Since knowledge is a basic value or basic good, it follows that it can be the basis for a practical principle: since knowledge is a basic good, knowledge is something good to have, and that good ought to be pursued and ignorance avoided. There is therefore a translation of the self-evident principle "knowledge is a basic good" to the self-evident principle "knowledge, as a basic good, ought to be pursued." Basic practical principles are not rules, but rather provide a form of orientation to one's practical reasoning which can be "instantiated (rather than applied [as rules]) in indefinitely man, more specific, practical principles and premisses."††† NLNR, 63.
"The principle that truth is worth knowing and that ignorance is to be avoided is not itself a moral principle." It is a pre-moral principle, one that is foundational to the making of moral judgments.
In closing his chapter on knowledge as a basic good, Finnis shows how knowledge is unique relative to the other basic goods in that one can show that denying its self-evidency is self-defeating.

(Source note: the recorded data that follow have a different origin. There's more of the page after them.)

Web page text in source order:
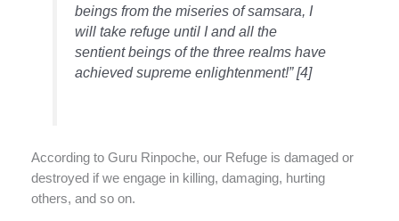
beings from the miseries of samsara, I
will take refuge until I and all the
sentient beings of the three realms have
achieved supreme enlightenment!” [4]
According to Guru Rinpoche, our Refuge is damaged or
destroyed if we engage in killing, damaging, hurting
others, and so on.
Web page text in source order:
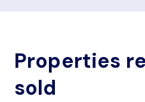
Properties
sold
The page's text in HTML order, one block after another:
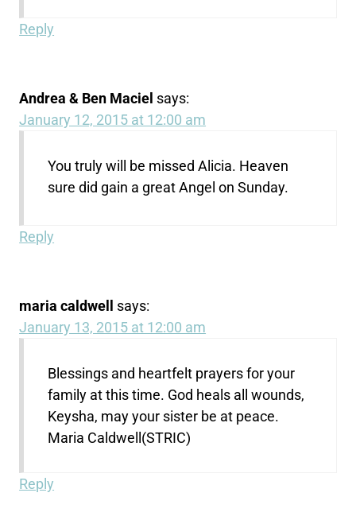
Reply
Andrea & Ben Maciel says:
January 12, 2015 at 12:00 am
You truly will be missed Alicia. Heaven
sure did gain a great Angel on Sunday.
Reply
maria caldwell
says:
January 13, 2015 at 12:00 am
Blessings and heartfelt prayers for your
family at this time. God heals all wounds,
Keysha, may your sister be at peace.
Maria Caldwell(STRIC)
Reply
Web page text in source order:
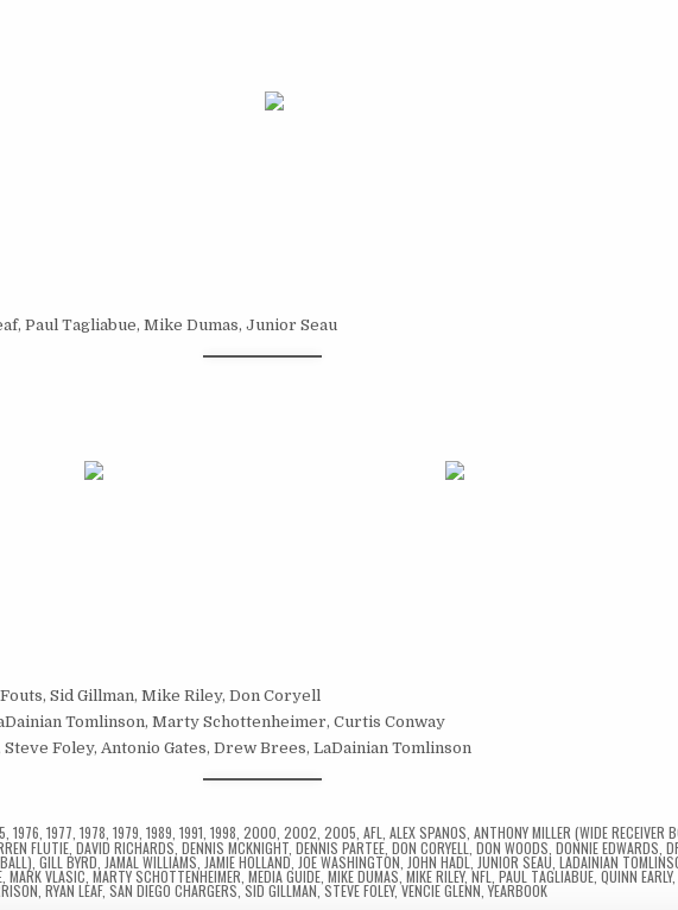
Paul Tagliabue, Mike Dumas, Junior Seau
Sid Gillman, Mike Riley, Don Coryell
Tomlinson, Marty Schottenheimer, Curtis Conway
Foley, Antonio Gates, Drew Brees, LaDainian Tomlinson
1976 1977 1978 1979 1989 1991 1998 2000 2002 2005 AFL ALEX SPANOS ANTHONY MILLER (WIDE RECEIVER
FLUTIE,DAVID RICHARDS, DENNIS MCKNIGHT, DENNIS PARTEE, DON CORYELL, DON WOODS DONNIE EDWARDS
,GILL BYRD JAMAL WILLIAMS JAMIE HOLLAND JOE WASHINGTON JOHN HADL, JUNIOR SEAU ,LADAINIAN
,MARK VLASIC ,MARTY SCHOTTENHEIMER ,MEDIA GUIDE ,MIKE DUMAS,MIKE RILEY,NFL ,PAUL TAGLIABUE ,QUINN EARLY
RYAN LEAF, SAN DIEGO CHARGERS ,SID GILLMAN ,STEVE FOLEY,VENCIE GLENN ,YEARBOOK
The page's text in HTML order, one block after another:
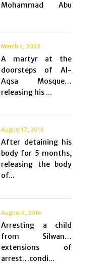
Mohammad Abu
March 6, 2022
A martyr at the
doorsteps of Al-
Aqsa Mosque…
releasing his ...
August 17, 2016
After detaining his
body for 5 months,
releasing the body
of...
August 9, 2016
Arresting a child
from Silwan…
extensions of
arrest…condi...

Any argument that knowledge is not self-evidently good is bound to fail, is self-contradictory, and ends in an intellectual cul-de-sac, a sack's end.

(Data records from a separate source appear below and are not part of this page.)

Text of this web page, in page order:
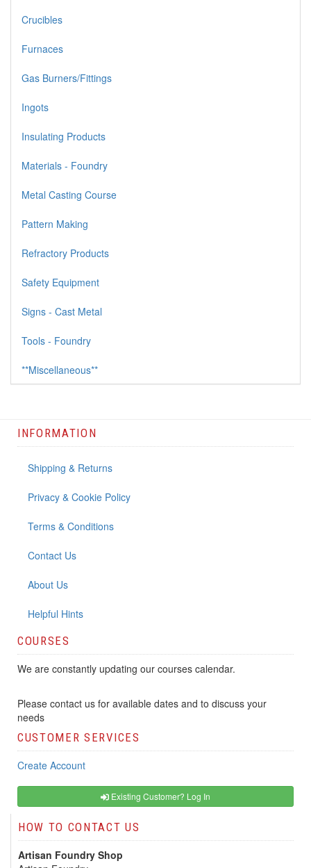
Crucibles
Furnaces
Gas Burners/Fittings
Ingots
Insulating Products
Materials - Foundry
Metal Casting Course
Pattern Making
Refractory Products
Safety Equipment
Signs - Cast Metal
Tools - Foundry
**Miscellaneous**
INFORMATION
Shipping & Returns
Privacy & Cookie Policy
Terms & Conditions
Contact Us
About Us
Helpful Hints
COURSES
We are constantly updating our courses calendar.
Please contact us for available dates and to discuss your
needs
CUSTOMER SERVICES
Create Account
Existing Customer? Log In
HOW TO CONTACT US
Artisan Foundry Shop
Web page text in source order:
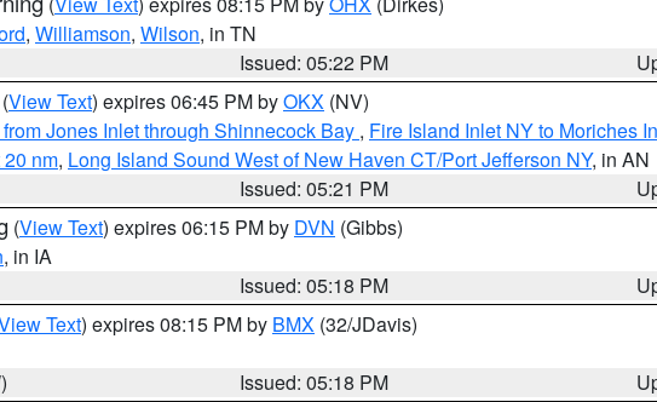
, Williamson, Wilson, in TN
Issued: 05:22 PM
(View Text) expires 06:45 PM byOKX (NV)
Jones Inlet through Shinnecock Bay , Fire Island Inlet NY to Moriches
nm, Long Island Sound West of New Haven CT/Port Jefferson NY, in AN
Issued: 05:21 PM
(View Text) expires 06:15 PM by DVN (Gibbs)
, in IA
Issued: 05:18 PM
Text) expires 08:15 PM by BMX (32/JDavis)
Issued: 05:18 PM
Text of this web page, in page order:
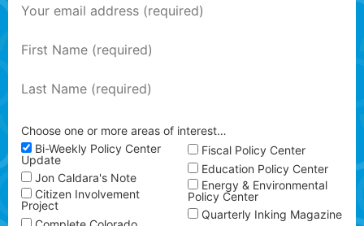
Choose one or more areas of interest…
Bi-Weekly Policy Center
Update
Jon Caldara's Note
Citizen Involvement
Project
Fiscal Policy Center
Education Policy Center
Energy & Environmental
Policy Center
Quarterly Inking Magazine
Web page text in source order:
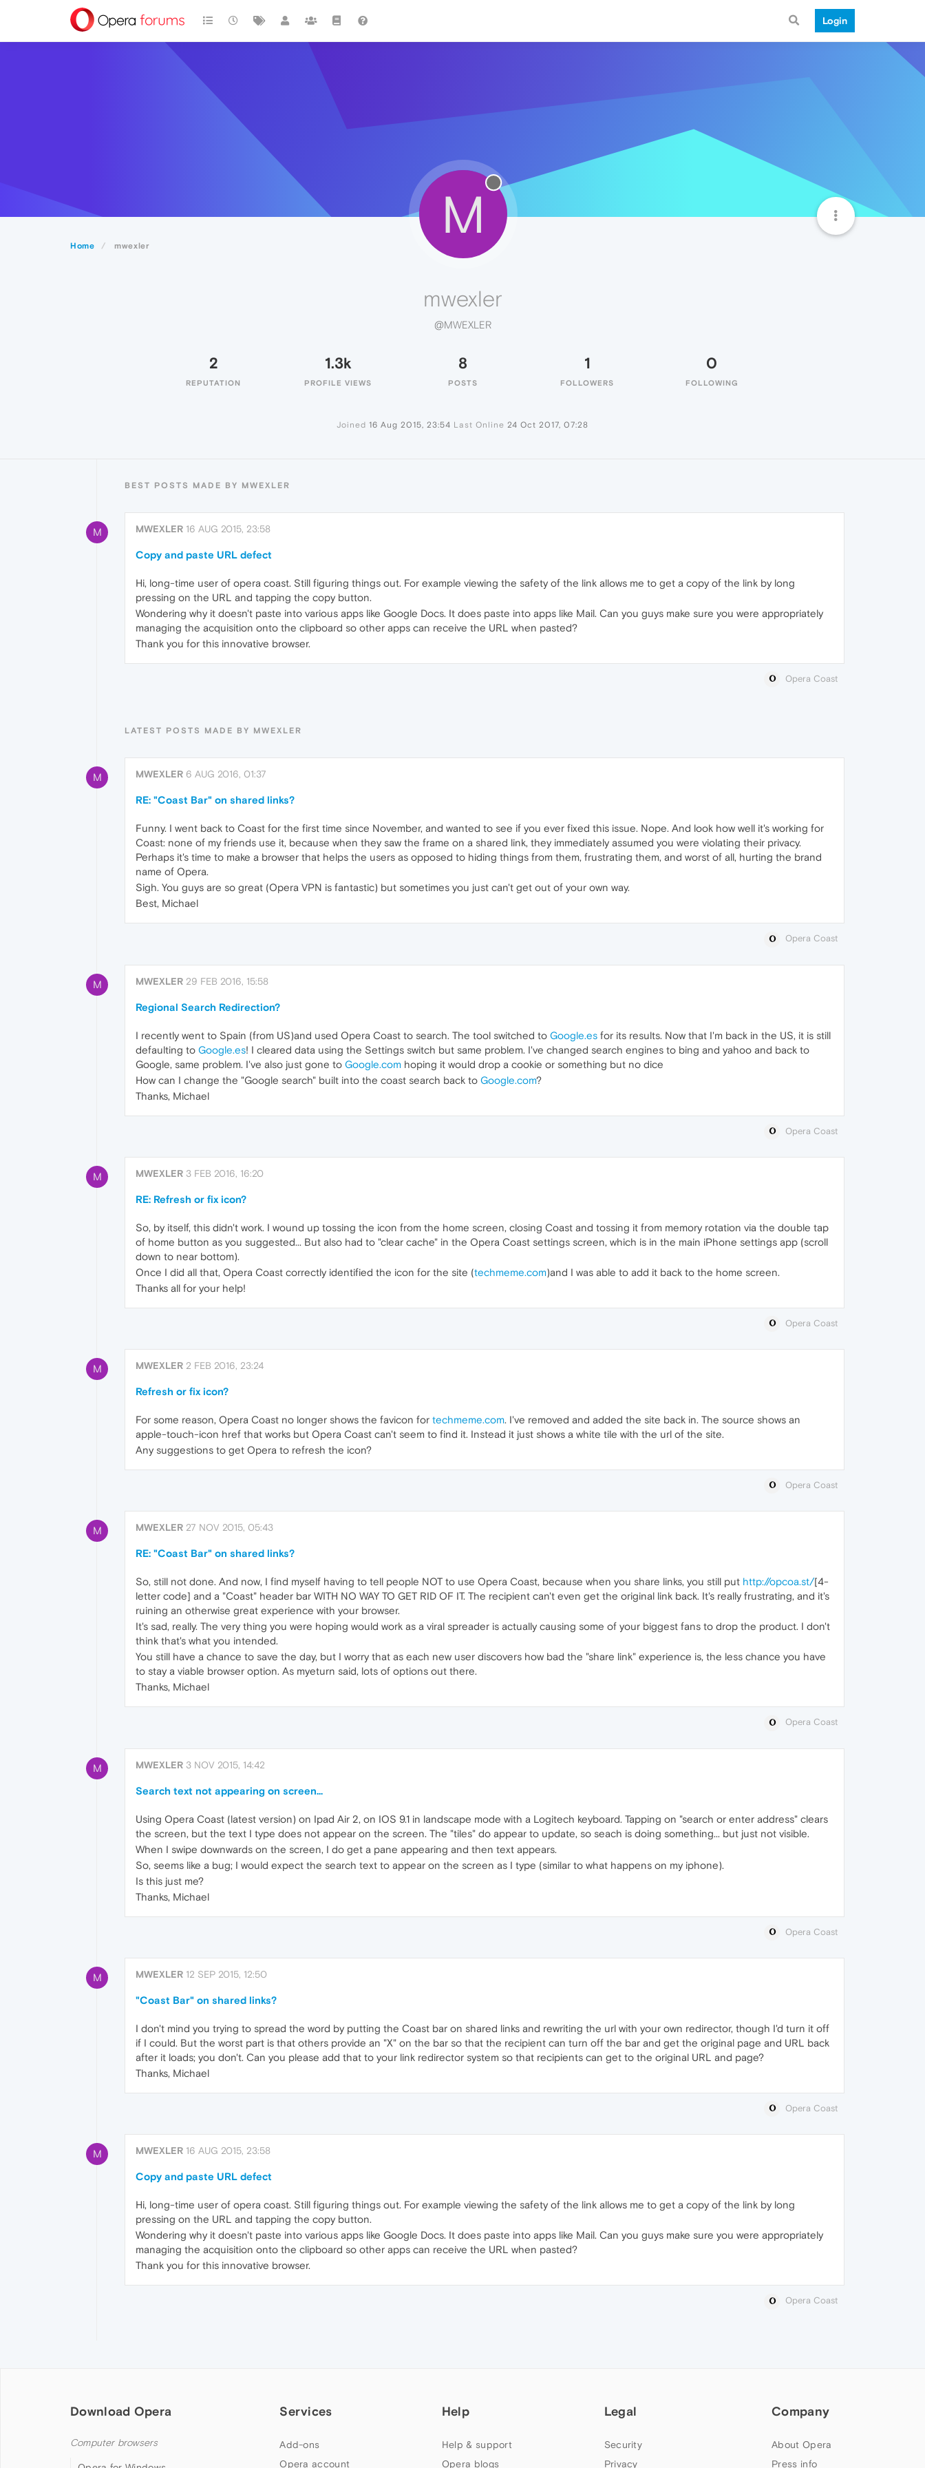
Login
Home mwexler
M
mwexler
@MWEXLER
2
REPUTATION
1.3k
PROFILE VIEWS
8
POSTS
1
FOLLOWERS
0
FOLLOWING
Joined 16 Aug 2015, 23:54 Last Online 24 Oct 2017, 07:28
BEST POSTS MADE BY MWEXLER
M MWEXLER 16 AUG 2015, 23:58
Copy and paste URL defect
Hi, long-time user of opera coast. Still figuring things out. For example viewing the safety of the link allows me to get a copy of the link by long
pressing on the URL and tapping the copy button.
Wondering why it doesn't paste into various apps like Google Docs. It does paste into apps like Mail. Can you guys make sure you were appropriately
managing the acquisition onto the clipboard so other apps can receive the URL when pasted?
Thank you for this innovative browser.
Opera Coast
LATEST POSTS MADE BY MWEXLER
M MWEXLER 6 AUG 2016, 01:37
RE: "Coast Bar" on shared links?
Funny. I went back to Coast for the first time since November, and wanted to see if you ever fixed this issue. Nope. And look how well it's working for
Coast: none of my friends use it, because when they saw the frame on a shared link, they immediately assumed you were violating their privacy.
Perhaps it's time to make a browser that helps the users as opposed to hiding things from them, frustrating them, and worst of all, hurting the brand
name of Opera.
Sigh. You guys are so great (Opera VPN is fantastic) but sometimes you just can't get out of your own way.
Best, Michael
Opera Coast
M MWEXLER 29 FEB 2016, 15:58
Regional Search Redirection?
I recently went to Spain (from US)and used Opera Coast to search. The tool switched to Google.es for its results. Now that I'm back in the US, it is still
defaulting to Google.es! I cleared data using the Settings switch but same problem. I've changed search engines to bing and yahoo and back to
Google, same problem. I've also just gone to Google.com hoping it would drop a cookie or something but no dice
How can I change the "Google search" built into the coast search back to Google.com?
Thanks, Michael
Opera Coast
M MWEXLER 3 FEB 2016, 16:20
RE: Refresh or fix icon?
So, by itself, this didn't work. I wound up tossing the icon from the home screen, closing Coast and tossing it from memory rotation via the double tap
of home button as you suggested... But also had to "clear cache" in the Opera Coast settings screen, which is in the main iPhone settings app (scroll
down to near bottom).
Once I did all that, Opera Coast correctly identified the icon for the site (techmeme.com)and I was able to add it back to the home screen.
Thanks all for your help!
Opera Coast
M MWEXLER 2 FEB 2016, 23:24
Refresh or fix icon?
For some reason, Opera Coast no longer shows the favicon for techmeme.com. I've removed and added the site back in. The source shows an
apple-touch-icon href that works but Opera Coast can't seem to find it. Instead it just shows a white tile with the url of the site.
Any suggestions to get Opera to refresh the icon?
Opera Coast
M MWEXLER 27 NOV 2015, 05:43
RE: "Coast Bar" on shared links?
So, still not done. And now, I find myself having to tell people NOT to use Opera Coast, because when you share links, you still put http://opcoa.st/[4-
letter code] and a "Coast" header bar WITH NO WAY TO GET RID OF IT. The recipient can't even get the original link back. It's really frustrating, and it's
ruining an otherwise great experience with your browser.
It's sad, really. The very thing you were hoping would work as a viral spreader is actually causing some of your biggest fans to drop the product. I don't
think that's what you intended.
You still have a chance to save the day, but I worry that as each new user discovers how bad the "share link" experience is, the less chance you have
to stay a viable browser option. As myeturn said, lots of options out there.
Thanks, Michael
Opera Coast
M MWEXLER 3 NOV 2015, 14:42
Search text not appearing on screen...
Using Opera Coast (latest version) on Ipad Air 2, on IOS 9.1 in landscape mode with a Logitech keyboard. Tapping on "search or enter address" clears
the screen, but the text I type does not appear on the screen. The "tiles" do appear to update, so seach is doing something... but just not visible.
When I swipe downwards on the screen, I do get a pane appearing and then text appears.
So, seems like a bug; I would expect the search text to appear on the screen as I type (similar to what happens on my iphone).
Is this just me?
Thanks, Michael
Opera Coast
M MWEXLER 12 SEP 2015, 12:50
"Coast Bar" on shared links?
I don't mind you trying to spread the word by putting the Coast bar on shared links and rewriting the url with your own redirector, though I'd turn it off
if I could. But the worst part is that others provide an "X" on the bar so that the recipient can turn off the bar and get the original page and URL back
after it loads; you don't. Can you please add that to your link redirector system so that recipients can get to the original URL and page?
Thanks, Michael
Opera Coast
M MWEXLER 16 AUG 2015, 23:58
Copy and paste URL defect
Hi, long-time user of opera coast. Still figuring things out. For example viewing the safety of the link allows me to get a copy of the link by long
pressing on the URL and tapping the copy button.
Wondering why it doesn't paste into various apps like Google Docs. It does paste into apps like Mail. Can you guys make sure you were appropriately
managing the acquisition onto the clipboard so other apps can receive the URL when pasted?
Thank you for this innovative browser.
Opera Coast
Download Opera
Computer browsers
Services
Add-ons
Opera account
Help
Help & support
Opera blogs
Legal
Security
Privacy
Company
About Opera
Press info

In addressing this issue, Finnis identifies three kinds of propositions: (1) intrinsically self-defeating propositions; (2) pragmatic self-defeating propositions; and (3) operationally self-refuting propositions.

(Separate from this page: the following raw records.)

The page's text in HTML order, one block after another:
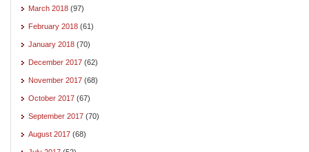
March 2018 (97)
February 2018 (61)
January 2018 (70)
December 2017 (62)
November 2017 (68)
October 2017 (67)
September 2017 (70)
August 2017 (68)
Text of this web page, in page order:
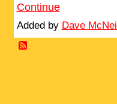
Continue
Added by Dave McNeill
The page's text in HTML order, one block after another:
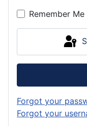
Remember Me
Forgot your
Forgot your
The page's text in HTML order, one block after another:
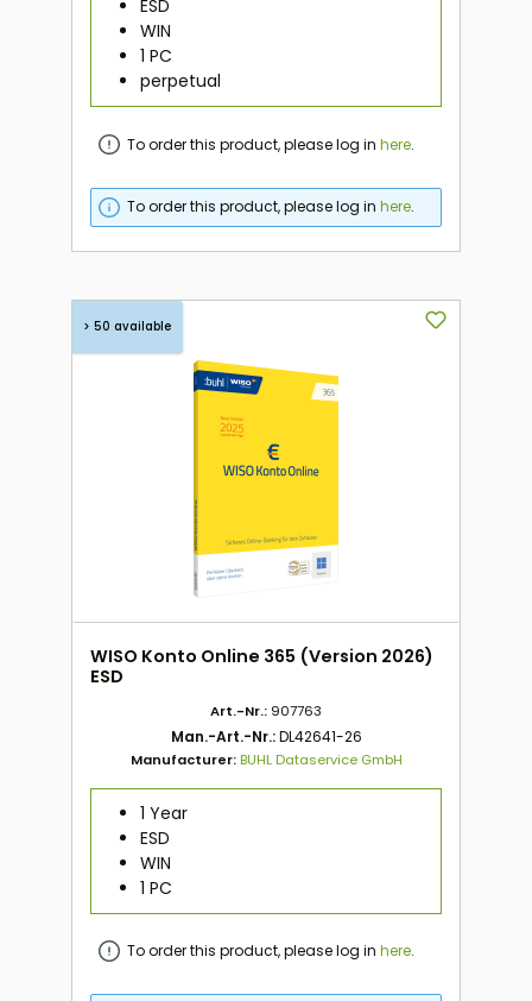
ESD
WIN
1 PC
perpetual
To order this product, please log inhere.
To order this product, please log inhere.
> 50 available
WISO Konto Online 365 (Version 2026)
ESD
Art.-Nr.: 907763
Man.-Art.-Nr.:DL42641-26
Manufacturer:BUHL Dataservice GmbH
1 Year
ESD
WIN
1 PC
To order this product, please log inhere.
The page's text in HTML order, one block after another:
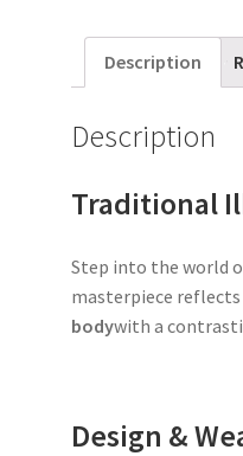
Description
Description
Traditional
Step into the world
masterpiece
bodywith a
Design &
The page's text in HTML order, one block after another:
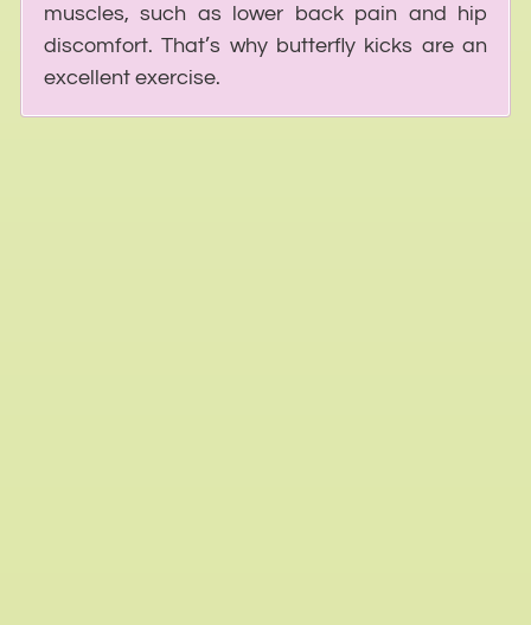
muscles, such as lower back pain and hip
discomfort. That’s why butterfly kicks are an
excellent exercise.
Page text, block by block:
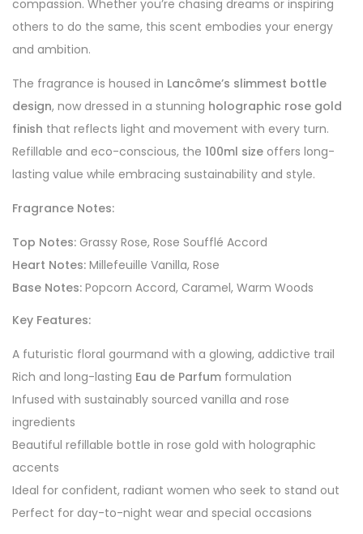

Intrinsically self-defeating propositions are internally inconsistent because they contain their own contradiction. The examples given by Finnis are: "I know that I know nothing." "It can be proved that nothing can be proved." "All propositions are false." These are like saying A = not A.
Those propositions that are pragmatically self-defeating which are defeated by the circumstances in which they are stated. Finnis gives the example of a person singing "I am not singing" as such a proposition. The statement could be true if, for example, it is said or if it is written. He also calls it a "performative inconsistency," which he defines as an "inconsistency between what is asserted by a statement of facts that are given in and by the making of the statement." An example of this may be René Magritte's La trahison des images (The Treason of Images), with its famous depiction of a pipe with the statement "Ceci n'est pas une pipe" ("This is not a pipe"). Or perhaps even more accurately, the statement "Nothing is written in stone" inscribed on stone.
The final group of propositions, operationally self-defeating propositions, are not logically incoherent, but are "inevitably falsified by an assertion of them." NLNR, 74. They are a form of performative inconsistent statements (see above) but but are inconsistent with the fact arising from their very assertion (and not from a fact extrinsic to them). Examples of these are: "I do not exist," which is immediately falsified in its mere assertion. As another example, Finnis gives the proposition: "No one can put words (or other symbols) together to form a sentence."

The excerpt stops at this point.